The first CRISPR therapy has been approved, and which new round of gene editing is about to enter the clinical trial stage?

Less than a month after the world’s first approval of CRISPR-Cas9 genome editing therapy, this therapy received a second approval – this time from the United States, due to its strict regulation and lucrative healthcare market.

The UK regulatory agency approved this therapy on November 16th, which inactivates a gene as a means of treating a hereditary blood disease called sickle cell disease.
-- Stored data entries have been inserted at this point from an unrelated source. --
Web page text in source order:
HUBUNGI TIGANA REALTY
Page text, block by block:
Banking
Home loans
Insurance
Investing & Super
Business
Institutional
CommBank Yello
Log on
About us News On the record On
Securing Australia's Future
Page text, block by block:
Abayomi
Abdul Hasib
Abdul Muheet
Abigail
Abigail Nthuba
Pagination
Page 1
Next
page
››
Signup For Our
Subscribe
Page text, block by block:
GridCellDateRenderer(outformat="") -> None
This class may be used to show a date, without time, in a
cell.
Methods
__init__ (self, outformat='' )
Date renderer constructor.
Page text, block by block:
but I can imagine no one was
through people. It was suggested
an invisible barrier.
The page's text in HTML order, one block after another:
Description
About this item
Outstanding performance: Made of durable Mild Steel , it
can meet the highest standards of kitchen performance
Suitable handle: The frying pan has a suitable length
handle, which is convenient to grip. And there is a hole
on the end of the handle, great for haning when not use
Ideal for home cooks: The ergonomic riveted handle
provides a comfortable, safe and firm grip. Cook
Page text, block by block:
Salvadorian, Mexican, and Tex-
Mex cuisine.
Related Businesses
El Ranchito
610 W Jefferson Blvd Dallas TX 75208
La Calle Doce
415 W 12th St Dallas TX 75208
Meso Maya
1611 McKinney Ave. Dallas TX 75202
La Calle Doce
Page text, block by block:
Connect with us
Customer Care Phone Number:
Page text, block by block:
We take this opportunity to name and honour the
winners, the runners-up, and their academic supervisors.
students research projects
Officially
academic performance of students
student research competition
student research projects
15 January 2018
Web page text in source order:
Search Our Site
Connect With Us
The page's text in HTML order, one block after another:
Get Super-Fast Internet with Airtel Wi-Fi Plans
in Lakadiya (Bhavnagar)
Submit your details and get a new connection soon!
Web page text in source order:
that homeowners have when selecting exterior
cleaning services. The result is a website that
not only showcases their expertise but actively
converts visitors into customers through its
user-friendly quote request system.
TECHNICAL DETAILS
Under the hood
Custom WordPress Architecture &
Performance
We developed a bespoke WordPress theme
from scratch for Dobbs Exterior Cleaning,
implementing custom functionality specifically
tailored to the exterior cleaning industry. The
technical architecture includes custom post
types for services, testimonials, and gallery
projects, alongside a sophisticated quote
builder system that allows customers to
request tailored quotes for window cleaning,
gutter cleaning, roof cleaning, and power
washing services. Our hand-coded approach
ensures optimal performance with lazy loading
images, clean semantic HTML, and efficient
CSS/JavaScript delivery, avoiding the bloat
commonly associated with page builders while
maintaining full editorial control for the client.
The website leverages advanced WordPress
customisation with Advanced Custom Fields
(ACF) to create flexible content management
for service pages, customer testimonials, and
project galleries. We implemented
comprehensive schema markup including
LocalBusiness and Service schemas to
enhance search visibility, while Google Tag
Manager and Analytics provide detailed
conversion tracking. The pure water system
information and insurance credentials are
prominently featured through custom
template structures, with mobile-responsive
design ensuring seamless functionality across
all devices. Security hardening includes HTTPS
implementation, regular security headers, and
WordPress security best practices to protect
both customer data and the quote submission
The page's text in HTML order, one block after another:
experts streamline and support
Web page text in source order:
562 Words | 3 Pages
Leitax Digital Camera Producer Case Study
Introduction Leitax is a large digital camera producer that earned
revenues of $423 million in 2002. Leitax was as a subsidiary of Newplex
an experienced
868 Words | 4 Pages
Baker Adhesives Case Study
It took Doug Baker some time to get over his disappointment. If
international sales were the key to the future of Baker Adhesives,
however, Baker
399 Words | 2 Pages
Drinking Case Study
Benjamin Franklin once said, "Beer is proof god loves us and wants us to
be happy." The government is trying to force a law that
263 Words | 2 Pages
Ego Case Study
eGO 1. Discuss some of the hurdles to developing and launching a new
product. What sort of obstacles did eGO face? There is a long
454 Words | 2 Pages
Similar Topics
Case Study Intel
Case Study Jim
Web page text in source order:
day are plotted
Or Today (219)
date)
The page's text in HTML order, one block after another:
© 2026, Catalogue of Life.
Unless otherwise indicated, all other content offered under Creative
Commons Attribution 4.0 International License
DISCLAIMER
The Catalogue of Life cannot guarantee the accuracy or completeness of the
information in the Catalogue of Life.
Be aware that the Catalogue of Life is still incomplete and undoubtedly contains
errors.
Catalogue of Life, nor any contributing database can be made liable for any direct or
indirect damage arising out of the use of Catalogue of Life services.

Many other CRISPR-Cas9 therapies based on the same principle are currently undergoing clinical trials as treatment methods for a range of diseases.

Although these therapies are complex, they are only the beginning. “We tend to refer to these as the first generation genome editors,” said Keith Gottesdiene, CEO of Prime Medicine in Cambridge, Massachusetts. The company is developing genome editing therapy. “They can do some amazing things, but they are quite limited.”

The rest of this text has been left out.